I have a corpus of synonyms and non-synonyms. These are stored in a list of python dictionaries like {"sentence1": <string>, "sentence2": <string>, "label": <1.0 or 0.0> }
. Note that this words (or sentences) do not have to be a single token in the tokenizer.
I want to fine-tune a BERT-based model to take both sentences like: [[CLS], <sentence1_token1>], ...,<sentence1_tokenN>, [SEP], <sentence2_token1>], ..., <sentence2_tokenM>, [SEP]]
and predict the "label" (a measurement between 0.0 and 1.0).
What is the best approach to organized this data to facilitate the fine-tuning of the huggingface transformer?
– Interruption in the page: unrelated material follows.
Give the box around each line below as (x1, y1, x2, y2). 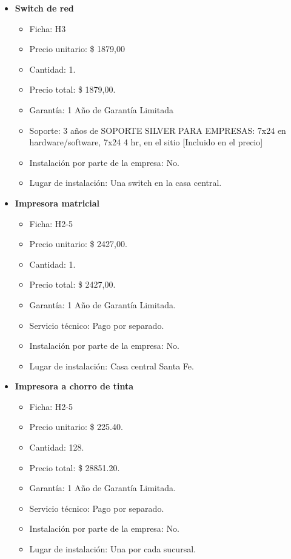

You can use the Tokenizer __call__
method to join both sentences when encoding them.
In case you're using the PyTorch implementation, here is an example:
import torch
from transformers import AutoTokenizer
sentences1 = ... # List containing all sentences 1
sentences2 = ... # List containing all sentences 2
labels = ... # List containing all labels (0 or 1)
TOKENIZER_NAME = "bert-base-cased"
tokenizer = AutoTokenizer.from_pretrained(TOKENIZER_NAME)
encodings = tokenizer(
sentences1,
sentences2,
return_tensors="pt"
)
labels = torch.tensor(labels)
Then you can create your custom Dataset to use it on training:
class CustomRealDataset(torch.utils.data.Dataset):
def __init__(self, encodings, labels):
self.encodings = encodings
self.labels = labels
def __getitem__(self, idx):
item = {key: value[idx] for key, value in self.encodings.items()}
item["labels"] = self.labels[idx]
return item
def __len__(self):
return len(self.labels)